72 comments

  • Aloha 2 days ago

    export compliance is a total absolute tire fire, its full of non-sensical policy, and contrary opinions, and the more countries your product goes thru, the worse it gets.

    Have a part made in Japan, integrated into a product in the states but sold by someone in the UK to in France? you'll have to comply with Japan, US and UK laws.

    Neat fact, the UK considers the Cisco C9200 switch to be a munition, because it has ipsec.

    • ArchOversight 2 days ago

      It's not only the UK that considers cryptography to be a munition.

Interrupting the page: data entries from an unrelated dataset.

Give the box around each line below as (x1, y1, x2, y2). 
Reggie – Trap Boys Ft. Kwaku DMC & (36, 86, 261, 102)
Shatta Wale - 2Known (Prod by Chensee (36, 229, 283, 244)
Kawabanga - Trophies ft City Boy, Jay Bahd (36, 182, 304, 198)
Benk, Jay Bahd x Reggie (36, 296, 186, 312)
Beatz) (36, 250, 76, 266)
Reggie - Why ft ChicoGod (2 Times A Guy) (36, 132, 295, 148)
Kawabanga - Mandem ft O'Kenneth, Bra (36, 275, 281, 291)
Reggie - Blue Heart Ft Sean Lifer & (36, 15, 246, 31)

It is also classified as munitions in the US:

      > Encryption items specifically designed, developed, configured, adapted or modified for military applications (including command, control and intelligence applications) are controlled by the Department of State on the United States Munitions List.

      It was part of the whole crypto wars, and the lawsuit brought by Bernstein vs the United States.

      See more:

      - https://en.wikipedia.org/wiki/Bernstein_v._United_States - https://en.wikipedia.org/wiki/Crypto_Wars - https://en.wikipedia.org/wiki/Export_of_cryptography_from_th...

      • Aloha 2 days ago

        The Cisco C9200 is not considered a munition in the states.

      • jjk166 2 days ago

        Restricted by ITAR != munition.

    • ChrisMarshallNY 2 days ago

      Distribution is where the shenanigans happen.

      In New York, the Mob likes to control trucking and rail transport, because it allows them to get their fingers into anyone’s business.

      Very easy to have a truck make a 20-minute detour into a hidden depot, where the contents are “inspected.” I know folks that used to work for those types of outfits, and the stories I’ve heard, tell me that the wiseguys are very smart. They know how to get around pretty much any tracking and verification system.

      The more people have their hands on the product, the more likely it is to “fall off the truck.”

      • euroderf 2 days ago

        Then they probably also know when to keep their mitts off something that would definitely attract FBI attention. Or have I been watching too many cop shows ?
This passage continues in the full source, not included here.